However, she had not dared to risk herself in the silk hall, the high glass roof, luxurious counters, and cathedral-like air of which frightened her. Then when she did venture in, to escape the shopmen in the linen department, who were grinning, she had stumbled right on to Mouret's display; and, notwithstanding her fright, the woman was aroused within her, her cheeks suddenly became red, and she forgot everything in looking at the glow of these silks.
“Hullo!” said Hutin in Favier's ear; “there's the girl we saw in the Place Gaillon.”
Mouret, whilst affecting to listen to Bourdoncle and Robineau, was at heart flattered by the startled look of this poor girl, as a marchioness might be by the brutal desire of a passing drayman. But Denise had raised her eyes, and her confusion increased at the sight of this young man, whom she took for a manager. She thought he was looking at her severely. Then not knowing how to get away, quite lost, she applied to the nearest shopman, who happened to be Favier.
“Madame Aurélie, please?”
But Favier, who was disagreeable, contented himself with replying sharply: “First floor.”

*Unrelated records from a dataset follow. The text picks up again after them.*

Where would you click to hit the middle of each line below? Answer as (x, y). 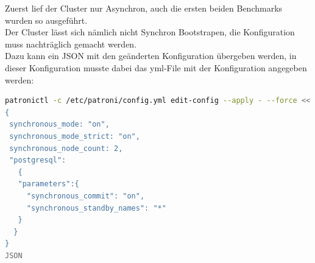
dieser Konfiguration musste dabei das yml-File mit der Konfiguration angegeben (156, 67)
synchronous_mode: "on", (59, 124)
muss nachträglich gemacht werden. (71, 44)
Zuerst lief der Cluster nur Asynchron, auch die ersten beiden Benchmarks (144, 8)
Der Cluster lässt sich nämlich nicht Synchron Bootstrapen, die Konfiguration (150, 32)
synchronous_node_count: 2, (66, 148)
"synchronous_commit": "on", (86, 196)
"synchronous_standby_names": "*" (96, 208)
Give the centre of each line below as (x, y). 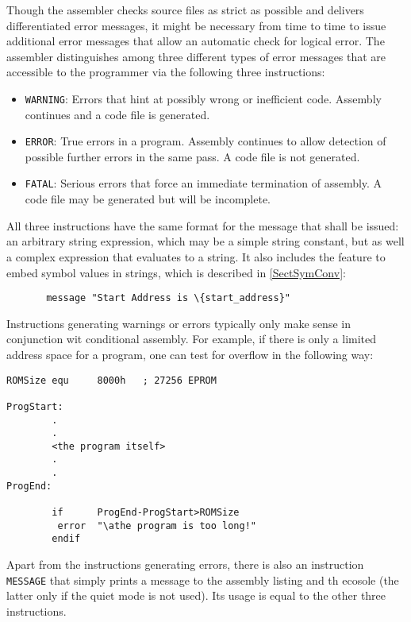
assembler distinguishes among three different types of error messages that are (196, 56)
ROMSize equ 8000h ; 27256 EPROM (111, 380)
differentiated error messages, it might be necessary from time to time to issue (196, 25)
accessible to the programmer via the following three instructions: (166, 72)
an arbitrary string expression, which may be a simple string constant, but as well (205, 241)
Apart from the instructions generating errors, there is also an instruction (185, 564)
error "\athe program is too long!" (157, 525)
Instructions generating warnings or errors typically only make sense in (179, 323)
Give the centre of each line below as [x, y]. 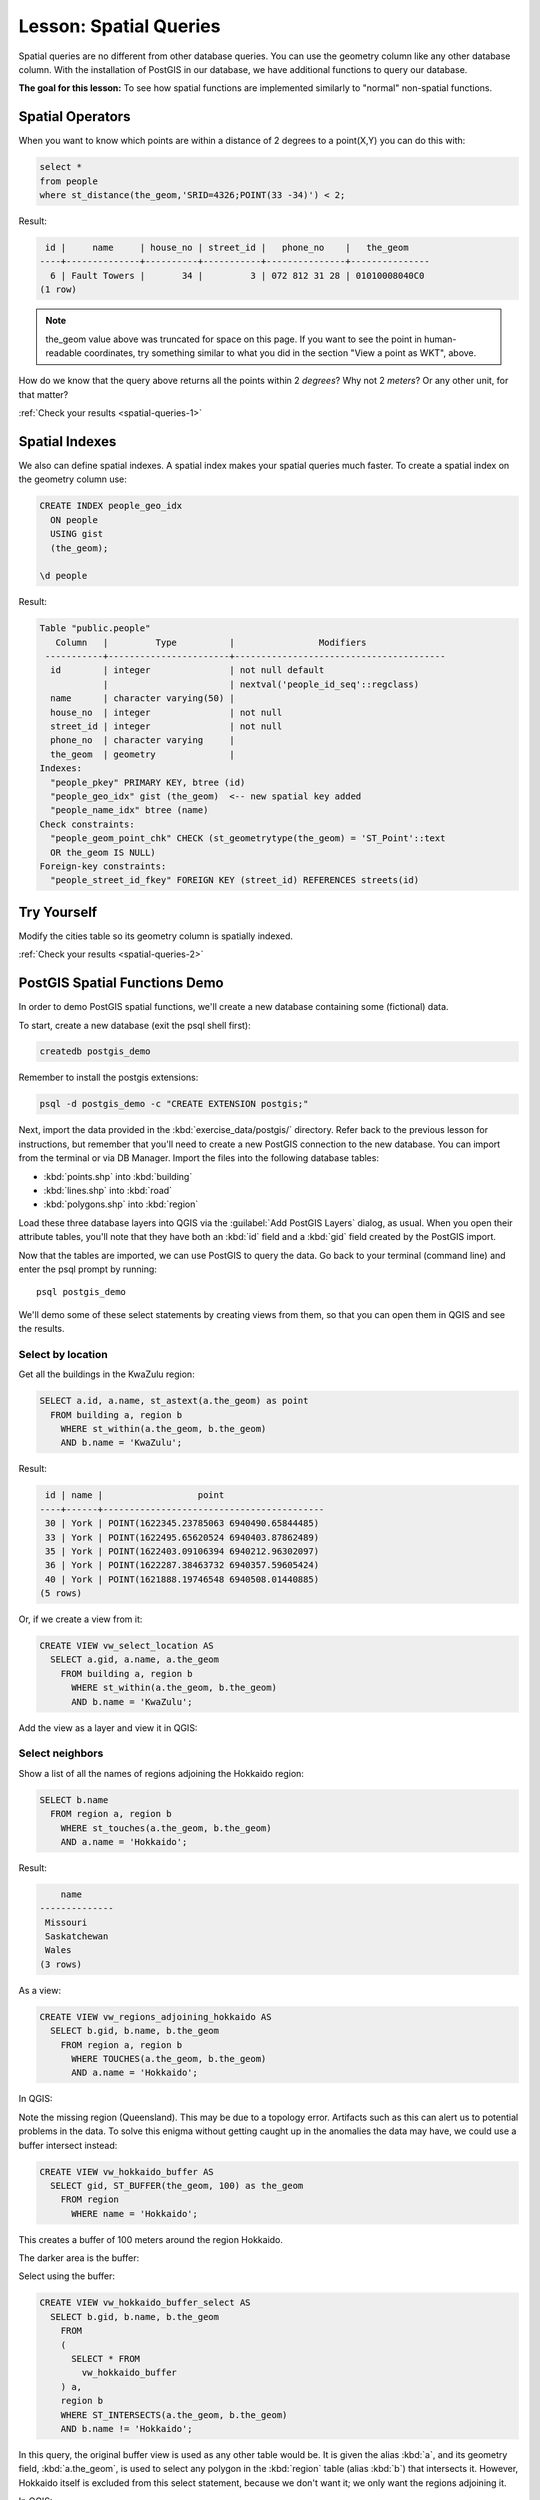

And Denise, longing to escape the looks of all these men, thanked him, and had again turned her back to the stairs she ought to have mounted, when Hutin, yielding naturally to his instinct of gallantry, stopped her with his most amiable salesman's smile, “No—this way, mademoiselle; if you don't mind.”
And he even went with her a little way to the foot of the staircase on the left-hand side of the hall under the gallery. There he bowed, smiling tenderly, as he smiled at all women.
“When you get upstairs turn to the left. The dress department is straight in front.”
This caressing politeness affected Denise deeply. It was like a brotherly hand extended to her; she raised her eyes and looked at Hutin, and everything in him touched her—his handsome face, his looks which dissolved her fears, and his voice which seemed to her of a consoling softness. Her heart swelled with gratitude, and she bestowed her friendship in the few disjointed words her emotion allowed her to utter.
“Really, sir, you are too kind. Pray don't trouble to come any further. Thank you very much.”